I AM A MOM! AND I ABSOLUTELY LOVE IT!
That seems to be the most exciting and maybe surprising change in my life. I am also in the midst of some interesting and very exciting career changes. Additionally, I have been through some of the roughest, most stressful, heart-breaking, moments in my life. It's been quite a year (as I like to put it)-- An emotional roller coaster for sure. I am not sure if I want to get into more detail about some of the experiences I have encountered this past year, you know because NOONE reads this (haha), but I would like to put it out there that life is not perfect and although I have been blessed in so many ways, there are struggles I am dealing with just like everyone else. I just tend to like to keep some of those in my handwritten private journal. - we will see, I am trying to work on opening up, and letting people in. I know that I struggle with trusting people with my emotions, feelings, personal details. I like to keep some things private, because people are sometimes way too judgmental, and don't JUST listen enough or they have their own problems, why bog them down with mine. And sometimes some of the things that you complain about or want to say about someone are in the heat of the moment, and are almost meaningless. Emotions can make you say and do things that you really don't genuinely mean. Sometimes, people need an ear to listen to their rants and raves, and that's all -- or to hear that someone can relate. But too often, I find that everyone has their opinions and advice and even worse sometimes people barely listen and turn it around to be about them -- which in turn makes me even more upset. I like to think that I am that ear to some people and when people can't lend me that ear in return, it hurts.

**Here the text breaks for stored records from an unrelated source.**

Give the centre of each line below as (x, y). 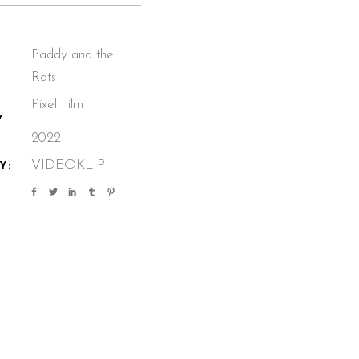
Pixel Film (58, 105)
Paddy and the (73, 55)
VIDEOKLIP (69, 165)

Anyhow, I've been through a lot and that's the point. Time flies, but a lot can happen and change in a year. A perfect example of that are babies - look at how much they develop, change, and learn within that timeframe - it is amazing! My daughter blows my mind just about everyday. I'm hoping that I can find time to come here more often and unload a bit. I need to write, I like to write, and sometimes I really wish my thoughts were being translated to a page somewhere for someone to read -- to be heard.